Since its identification 27 days ago, the omicron variant has been detected in at least 38 of the 53 member states of the WHO European region.

We see another storm brewing: omicron is becoming, or has already become, dominant in several countries, including Denmark, Portugal and the United Kingdom, where their number is doubling every day and a half or three days, generating transmission rates never seen before ” informed the director of the regional branch of the Organization, Hans Kluge.

Kluge predicted that, in a few weeks, omicron will dominate in more countries in the region, “Leading health systems, already on the edge, to an emergency situation.” It is likely, he added, that omicron will become the dominant variant circulating in the region.

“The high volume of new COVID-19 infections could lead to more hospitalizations and widespread disruption of health systems and other critical services,” Kluge emphasized. “Unfortunately, it has already led to hospitalizations and deaths.”

According to the regional director, people who have recovered from COVID-19 are three to five times more likely to be re-infected with omicron compared to Delta.

Kluge recalled that the vaccine offers the best protection, along with other measures: avoid crowded, closed and confined spaces; maintain a physical distance from others; Wash hands frequently; wear a mask; coughing or sneezing into a bent elbow or tissue; and adequately ventilate interior spaces.

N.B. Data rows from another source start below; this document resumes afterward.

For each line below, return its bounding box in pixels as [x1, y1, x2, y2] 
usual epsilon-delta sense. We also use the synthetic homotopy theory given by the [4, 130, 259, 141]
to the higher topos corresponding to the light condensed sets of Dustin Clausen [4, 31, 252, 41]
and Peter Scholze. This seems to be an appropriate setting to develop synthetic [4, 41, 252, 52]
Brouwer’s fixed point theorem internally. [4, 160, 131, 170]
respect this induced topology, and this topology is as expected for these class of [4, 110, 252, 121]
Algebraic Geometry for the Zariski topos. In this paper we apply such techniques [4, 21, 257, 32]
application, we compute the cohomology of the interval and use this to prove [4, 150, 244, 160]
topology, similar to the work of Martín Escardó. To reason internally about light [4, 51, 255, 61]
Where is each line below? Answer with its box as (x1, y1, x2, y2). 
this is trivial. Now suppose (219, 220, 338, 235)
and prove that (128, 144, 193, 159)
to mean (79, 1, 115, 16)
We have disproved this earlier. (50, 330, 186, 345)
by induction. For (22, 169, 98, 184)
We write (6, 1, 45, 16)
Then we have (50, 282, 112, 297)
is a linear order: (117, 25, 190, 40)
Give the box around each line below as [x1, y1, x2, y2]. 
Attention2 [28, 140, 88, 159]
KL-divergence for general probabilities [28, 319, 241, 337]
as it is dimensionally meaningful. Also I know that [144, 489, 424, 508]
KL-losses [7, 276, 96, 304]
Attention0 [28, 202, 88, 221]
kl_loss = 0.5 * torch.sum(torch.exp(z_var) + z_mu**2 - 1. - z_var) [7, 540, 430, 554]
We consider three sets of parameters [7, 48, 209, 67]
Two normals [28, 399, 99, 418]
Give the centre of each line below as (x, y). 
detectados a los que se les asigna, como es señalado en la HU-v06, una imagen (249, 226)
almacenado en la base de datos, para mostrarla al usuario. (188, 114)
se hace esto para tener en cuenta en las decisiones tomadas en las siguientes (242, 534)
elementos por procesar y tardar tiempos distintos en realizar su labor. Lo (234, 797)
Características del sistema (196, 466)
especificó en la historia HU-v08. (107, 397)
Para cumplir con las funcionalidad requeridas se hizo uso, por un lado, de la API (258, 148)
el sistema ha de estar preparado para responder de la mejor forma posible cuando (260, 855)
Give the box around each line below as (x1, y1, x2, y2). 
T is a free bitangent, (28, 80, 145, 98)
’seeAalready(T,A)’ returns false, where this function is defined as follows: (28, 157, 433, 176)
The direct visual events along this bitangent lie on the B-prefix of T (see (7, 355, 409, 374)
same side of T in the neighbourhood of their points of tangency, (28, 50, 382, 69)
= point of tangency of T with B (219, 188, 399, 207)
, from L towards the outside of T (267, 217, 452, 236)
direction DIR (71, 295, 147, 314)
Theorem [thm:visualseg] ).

“At this time of year when there are many social gatherings, assess your risk and that of others and prioritize the events most important to you ”, asked.

Furthermore, he said, Governments and authorities must prepare response systems for a significant increase in cases. Health authorities must increase the capacity for analysis and tracking; involve primary care in case management; prepare hospitals for increased activity; and supporting frontline and healthcare workers.